Khemlani was not inclined to take no for an answer. Though no longer employed by the Australian Government, he kept looking for the money. Connor told the Inquiry he dropped Khemlani on 20 May 1975 but Khemlani said they were still talking later than that. Keridis remained supportive until Khemlani made blackmail threats. Khemlani arrived in Australia in October 1975, a month before the Dismissal, with a bag of secret documents to sell to the highest bidder.

By then most of the political damage had been done. In May, the Government got cold feet about petrodollars and went to an American investment house, whose name was never revealed. The Americans insisted they be the sole authorisers and Whitlam revoked the loan authorisation.
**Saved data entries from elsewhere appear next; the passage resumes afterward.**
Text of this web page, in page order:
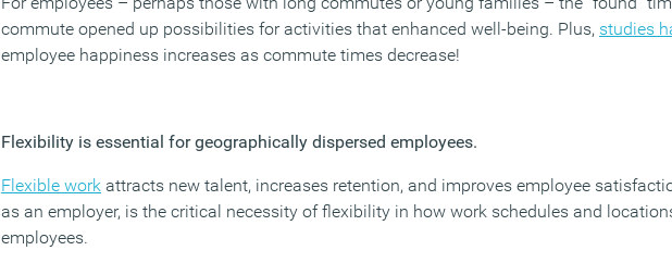
commute opened up possibilities for activities that enhanced well-being. Plus, studies
employee happiness increases as commute times decrease!
Flexibility is essential for geographically dispersed employees.
Flexible work attracts new talent, increases retention, and improves employee
as an employer, is the critical necessity of flexibility in how work schedules and
employees.
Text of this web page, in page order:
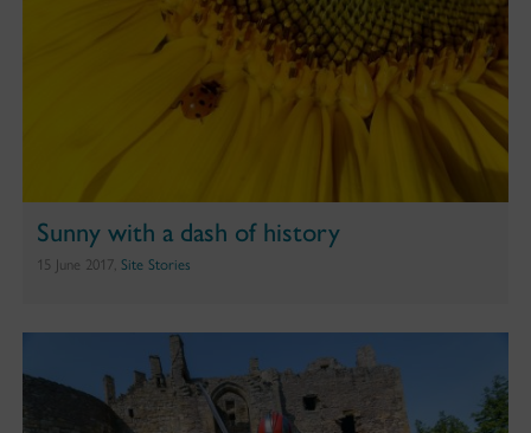
Sunny with a dash of history
15 June 2017, Site Stories
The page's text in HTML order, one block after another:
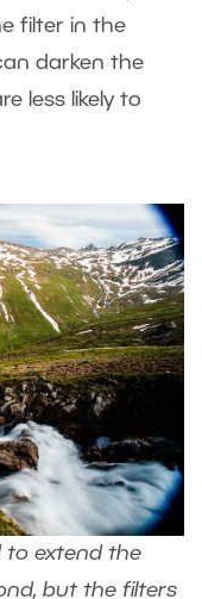
filter in the
darken the
less likely to
to extend the
but the filters
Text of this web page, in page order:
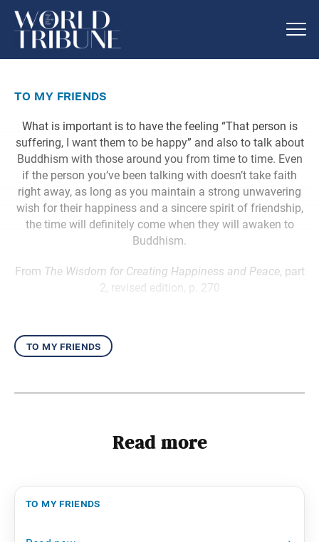
to my friends
What is important is to have the feeling “That person is
suffering, I want them to be happy” and also to talk about
Buddhism with those around you from time to time. Even
if the person you’ve been talking with doesn’t take faith
right away, as long as you maintain a strong unwavering
wish for their happiness and a sincere spirit of friendship,
the time will definitely come when they will awaken to
Buddhism.
From The Wisdom for Creating Happiness and Peace, part
2, revised edition, p. 270
to my friends
Read more
to my friends
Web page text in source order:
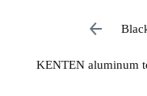
KENTEN aluminum
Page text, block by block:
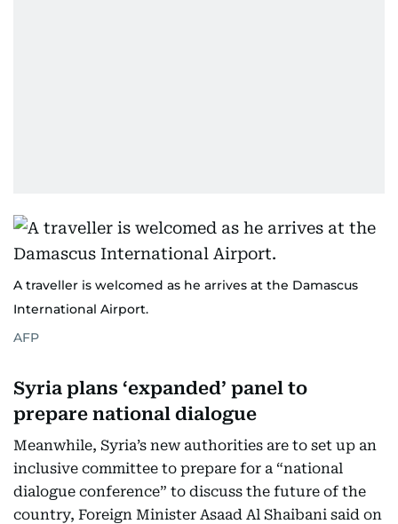
A traveller is welcomed as he arrives at the Damascus
International Airport.
AFP
Syria plans ‘expanded’ panel to
prepare national dialogue
Meanwhile, Syria’s new authorities are to set up an
inclusive committee to prepare for a “national
dialogue conference” to discuss the future of the
country, Foreign Minister Asaad Al Shaibani said on

Information started to leak and by July an outraged opposition demanded a full explanation. On 9 July, Whitlam tabled the documents in parliament confident they had done nothing wrong and determined to show they were a government with vision. His gamble came unstuck. The media ignored the reasons why the money was needed and came down hard on its secrecy and haplessness. The “Loans Affair” became a term loaded with negativity and ignominy, despite the fact no money changed hands.

The affair made the Government look like amateurs. Whitlam sacked Cairns and Labor suffered a shock loss in a Tasmanian by-election. The 15 percent swing gave Opposition leader Malcolm Fraser the confidence to use his upper house majority (thanks to Joh Bjelke-Petersen’s night of the long prawns) to block Budget supply. The rest was history.

It is well to remember that history 35 years later. New Prime Minister Julia Gillard’s catastrophic blunder over East Timor in an effort to look tough followed by a stupid pretence it never happened, could yet end Labor up in Loans Affair-like election trouble again.